Amy: My mission is to inform people in the visual medium—a photograph speaks in a powerful, universal language and a lot of mass understanding and connection can happen just from looking at a single image. The visual language dominates our world more and more so it’s essential that everyone—even a non-photographer—becomes visually literate. It’s very rewarding for me to teach these things and open people’s minds to how powerful visual storytelling can be. It’s fun to get people thinking about it.

Matt: The dedication that has gone into a career to be able to do what we do professionally—it’s a tough industry—our passion and belief in the power of the image is pretty ingrained in us. Photography allows you to explore the world, but it also allows you to take a journey within. We already have that passion and belief just simply because it’s what we do, it’s what we love to do. Being able to share that and see that light go on inside of them is an incredibly rewarding and profound thing. And it’s also very selfish, because you do something for as long as we have, it never hurts to have a little extra inspiration coming from others to rekindle the fire. And that happens to me on Photo Camps.

Alexa: What came out of this one for you in that regard?

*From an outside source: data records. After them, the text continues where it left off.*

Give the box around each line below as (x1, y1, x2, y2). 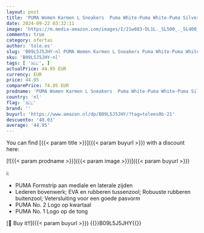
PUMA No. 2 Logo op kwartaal (15, 201, 92, 209)
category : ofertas (6, 37, 53, 43)
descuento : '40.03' (6, 116, 56, 123)
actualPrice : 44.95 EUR (6, 65, 67, 72)
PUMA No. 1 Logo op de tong (15, 208, 88, 215)
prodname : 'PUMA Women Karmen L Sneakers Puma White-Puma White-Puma (6, 88, 189, 95)
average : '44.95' (6, 123, 50, 129)
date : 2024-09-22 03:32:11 (6, 20, 75, 26)
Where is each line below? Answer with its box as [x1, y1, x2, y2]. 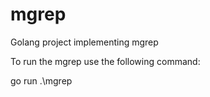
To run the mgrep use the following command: [10, 55, 201, 67]
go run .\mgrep [10, 74, 73, 87]
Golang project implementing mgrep [10, 36, 159, 48]
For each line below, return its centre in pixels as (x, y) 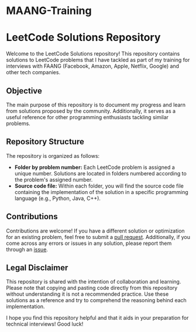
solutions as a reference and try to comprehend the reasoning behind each (97, 300)
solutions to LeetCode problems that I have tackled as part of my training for (98, 60)
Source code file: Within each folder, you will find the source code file (99, 186)
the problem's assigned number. (54, 179)
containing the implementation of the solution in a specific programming (101, 192)
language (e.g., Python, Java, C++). (58, 198)
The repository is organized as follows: (53, 155)
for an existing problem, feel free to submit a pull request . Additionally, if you (98, 237)
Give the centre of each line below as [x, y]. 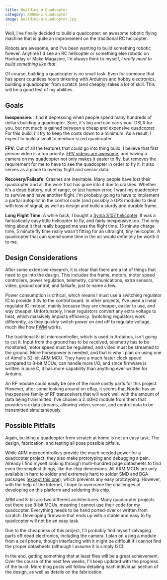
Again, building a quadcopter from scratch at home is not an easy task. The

David and Edna in the yard of their home in southwestern Kenya.
David and Edna under a tree in the yard of their home where Edna spends most of her time. Photograph by Monicah Njeri Mwangi

Matt: Being really impressed by how in-depth they got, how connected they were to their subjects. This is what I try to do whenever I am shooting and it is inspiring to see them do it too. Being around such talented and devoted journalists makes me energized about the impact our work can have. It inspires me to keep telling important stories.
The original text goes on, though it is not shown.